A new study coauthored by investigators at the Lankenau Institute for Medical Research (LIMR), part of Main Line Health, showed the effectiveness of a scoring system enabled by a LIMR-developed assay in predicting drug-induced torsade de pointes (TdP).
TdP is a life-threatening form of ventricular tachycardia that often occurs as a result of the heart taking longer to recharge between beats, or QT prolongation. Clinicians have known that certain approved and experimental medications can inadvertently cause QT prolongation. The risk is so great, in fact, that the U.S. Food and Drug Administration (FDA) now requires all drug candidates in development to be tested to ensure they don’t cause QT prolongation before entering into clinical use. But testing in patients isn’t always possible, so the FDA has called for preclinical testing methods.
LIMR professor Gan-Xin Yan, MD, PhD — along with colleagues at the FDA, Janssen Pharmaceuticals, GlaxoSmithKline and Peking University — demonstrated in a recently published, blinded study that the Normalized TdP Score System they developed successfully predicted the proarrhythmic risk of 34 medications.
To complete their study, the team used Dr.

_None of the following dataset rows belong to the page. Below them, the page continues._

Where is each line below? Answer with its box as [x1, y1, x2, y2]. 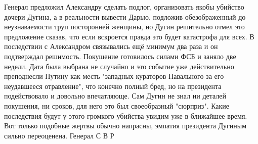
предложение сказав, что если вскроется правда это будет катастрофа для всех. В [4, 31, 254, 41]
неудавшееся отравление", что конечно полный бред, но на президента [4, 80, 222, 91]
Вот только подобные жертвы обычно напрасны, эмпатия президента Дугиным [4, 120, 247, 131]
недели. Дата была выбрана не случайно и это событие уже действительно [4, 61, 234, 71]
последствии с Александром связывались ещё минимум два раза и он [4, 41, 218, 52]
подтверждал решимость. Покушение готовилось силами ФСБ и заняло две [4, 51, 236, 61]
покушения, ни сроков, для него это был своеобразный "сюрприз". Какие [4, 100, 230, 111]
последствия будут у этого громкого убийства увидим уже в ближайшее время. [4, 110, 247, 121]

Yan’s arterially perfused ventricular wedge preparation (‘wedge prep’ for short), an invention previously shown to accurately record all electrical signals in the heart, even in its innermost layers. Previously, scientists could record only the signals sensed on the outside of the heart.

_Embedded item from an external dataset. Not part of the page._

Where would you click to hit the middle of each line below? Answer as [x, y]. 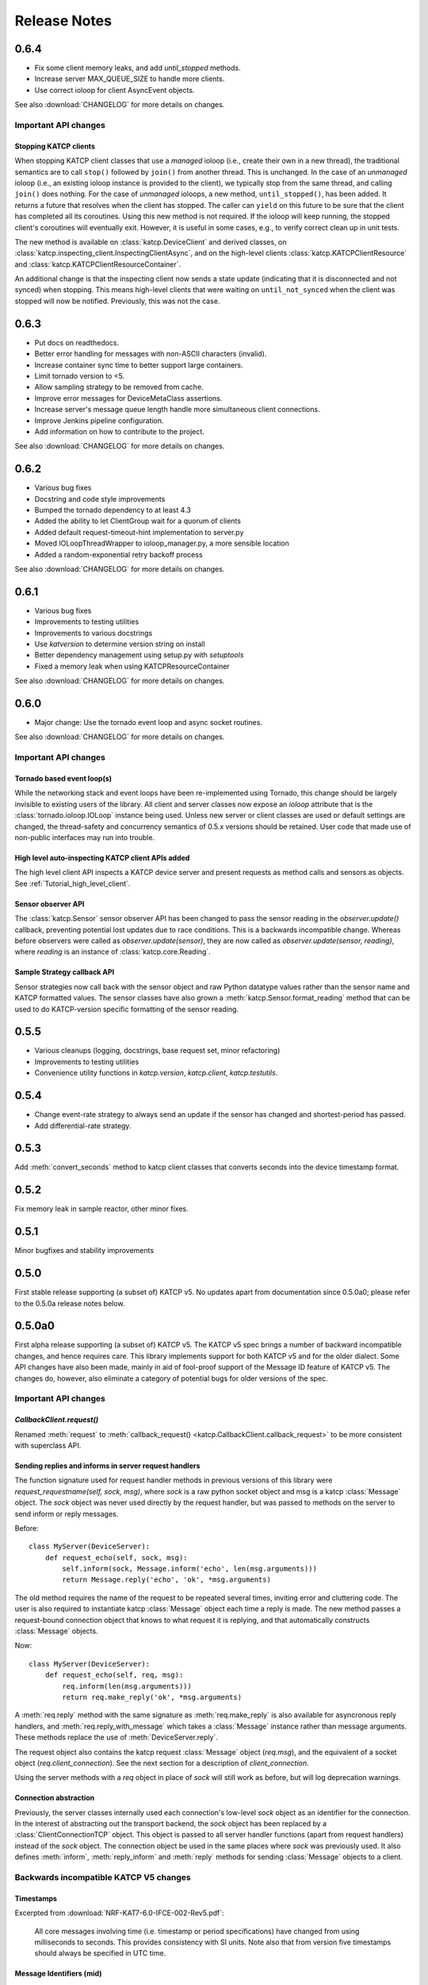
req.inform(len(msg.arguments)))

In the current study, researchers used Dr. Yan’s wedge prep to detect signals on the inside of animal hearts, each of which had been treated with one of the 34 studied medications. They then assigned scores to those drugs, thus enabling an accurate risk assessment of a medication’s ability to induce TdP.

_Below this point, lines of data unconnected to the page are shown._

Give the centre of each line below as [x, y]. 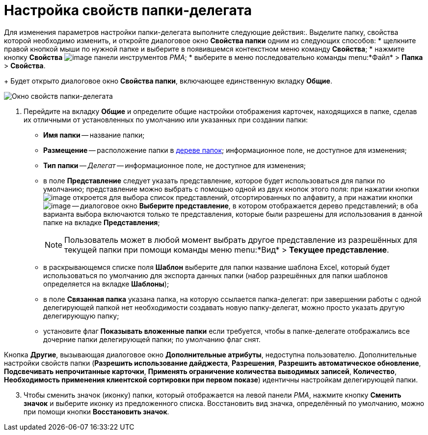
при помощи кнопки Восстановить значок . [96, 411]
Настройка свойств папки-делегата [128, 10]
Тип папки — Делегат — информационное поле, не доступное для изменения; [175, 165]
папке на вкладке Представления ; [102, 222]
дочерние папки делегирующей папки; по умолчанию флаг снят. [152, 339]
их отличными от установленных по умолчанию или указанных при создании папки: [166, 119]
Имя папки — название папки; [94, 135]
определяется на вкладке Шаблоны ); [106, 284]

“There has long been a need to reliably predict TdP risk among drug candidates,” said Dr. Yan. “We’ve now shown that using our normalized TdP score by the wedge prep assay can enable pharmaceutical researchers to readily determine drug-induced TdP risk among their compounds. We think this assay will turn out to be a best-practice preclinical drug-safety solution for pharmaceutical development and may eventually reduce the need for human QT studies.”